Material shown.
Start of Block

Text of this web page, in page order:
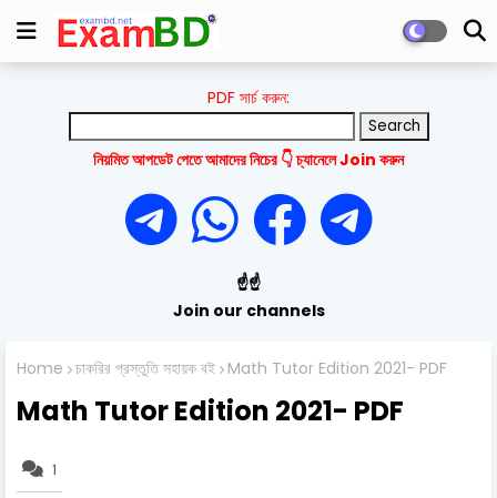
PDF সার্চ করুন:
নিয়মিত আপডেট পেতে আমাদের নিচের 👇 চ্যানেলে Join করুন
☝️☝️
Join our channels
Home চাকরির প্রস্তুতি সহায়ক বই Math Tutor Edition 2021- PDF
Math Tutor Edition 2021- PDF
1
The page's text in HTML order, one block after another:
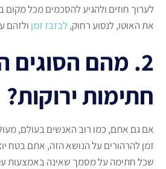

End of Block

Exercise description.
Your answer must be the full listing, word for word, minus any images.

Solution to this problem.
Text of this web page, in page order:
PDF সার্চ করুন:
নিয়মিত আপডেট পেতে আমাদের নিচের 👇 চ্যানেলে Join করুন
☝️☝️
Join our channels
Home চাকরির প্রস্তুতি সহায়ক বই Math Tutor Edition 2021- PDF
Math Tutor Edition 2021- PDF
1
The page's text in HTML order, one block after another:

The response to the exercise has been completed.